* _Exercise directions_
In the listing below, find each line holding "that" and copy it.

* _Data listing_

--- START ---

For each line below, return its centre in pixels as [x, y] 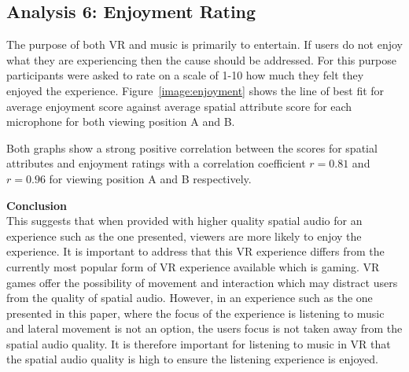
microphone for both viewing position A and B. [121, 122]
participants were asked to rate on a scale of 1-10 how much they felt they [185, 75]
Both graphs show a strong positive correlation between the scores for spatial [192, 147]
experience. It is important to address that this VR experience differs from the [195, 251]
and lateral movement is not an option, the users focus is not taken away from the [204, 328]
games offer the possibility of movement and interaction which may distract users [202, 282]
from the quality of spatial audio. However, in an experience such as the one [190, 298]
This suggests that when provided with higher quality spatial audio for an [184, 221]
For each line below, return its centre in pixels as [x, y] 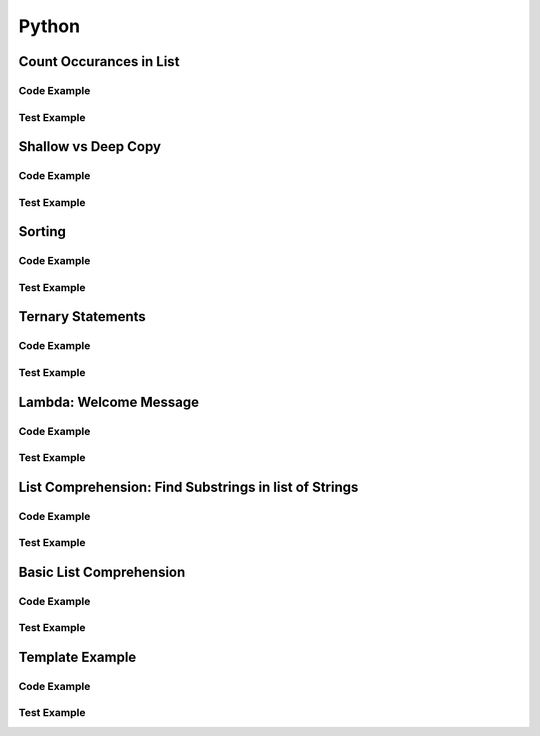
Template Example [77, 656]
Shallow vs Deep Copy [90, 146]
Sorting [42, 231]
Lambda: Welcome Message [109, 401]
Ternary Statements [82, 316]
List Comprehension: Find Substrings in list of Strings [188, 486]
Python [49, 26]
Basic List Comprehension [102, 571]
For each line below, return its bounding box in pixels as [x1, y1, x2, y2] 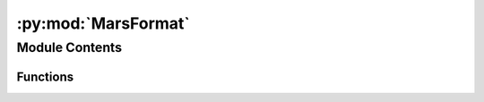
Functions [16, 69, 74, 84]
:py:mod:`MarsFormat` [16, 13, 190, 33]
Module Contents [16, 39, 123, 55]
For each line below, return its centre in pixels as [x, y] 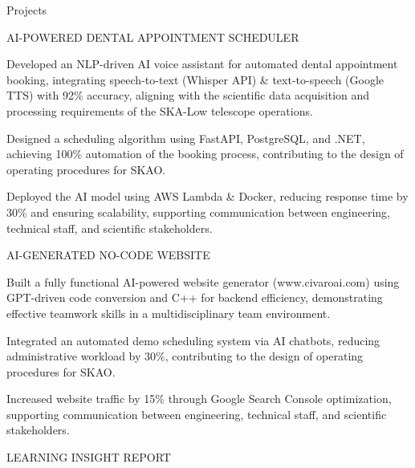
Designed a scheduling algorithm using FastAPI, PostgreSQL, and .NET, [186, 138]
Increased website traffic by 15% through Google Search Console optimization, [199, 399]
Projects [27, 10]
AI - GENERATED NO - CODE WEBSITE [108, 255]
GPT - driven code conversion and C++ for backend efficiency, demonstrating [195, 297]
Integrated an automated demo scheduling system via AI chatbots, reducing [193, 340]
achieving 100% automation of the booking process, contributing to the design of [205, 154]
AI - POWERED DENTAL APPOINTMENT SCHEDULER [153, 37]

--- END ---
--- START ---

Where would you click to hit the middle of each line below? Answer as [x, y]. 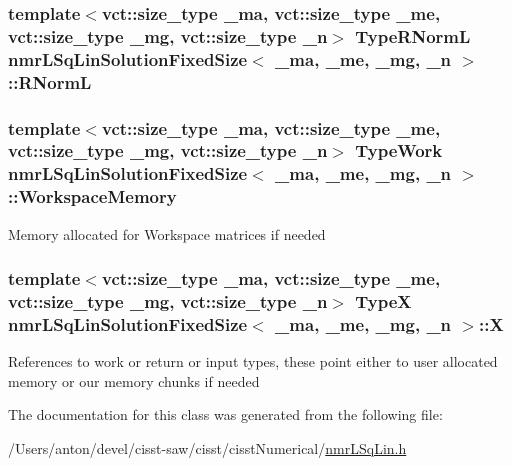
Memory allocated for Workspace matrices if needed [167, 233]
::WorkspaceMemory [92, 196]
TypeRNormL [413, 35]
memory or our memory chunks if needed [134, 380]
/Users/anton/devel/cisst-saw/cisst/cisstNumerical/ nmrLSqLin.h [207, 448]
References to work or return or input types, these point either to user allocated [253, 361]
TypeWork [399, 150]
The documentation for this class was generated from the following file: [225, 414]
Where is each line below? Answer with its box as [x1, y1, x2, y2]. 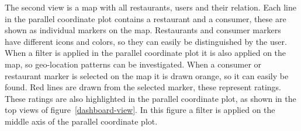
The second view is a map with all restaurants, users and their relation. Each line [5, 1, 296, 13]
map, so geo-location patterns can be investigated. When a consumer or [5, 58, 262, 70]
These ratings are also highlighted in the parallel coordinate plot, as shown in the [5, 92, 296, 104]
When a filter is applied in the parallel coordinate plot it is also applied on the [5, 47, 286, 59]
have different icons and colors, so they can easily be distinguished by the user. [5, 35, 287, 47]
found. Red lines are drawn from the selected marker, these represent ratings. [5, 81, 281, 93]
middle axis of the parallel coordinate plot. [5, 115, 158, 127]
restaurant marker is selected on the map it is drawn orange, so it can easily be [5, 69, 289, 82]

--- END ---

* _Answer to this exercise_
experience. It is important to address that this VR experience differs from the [195, 251]
This suggests that when provided with higher quality spatial audio for an [184, 221]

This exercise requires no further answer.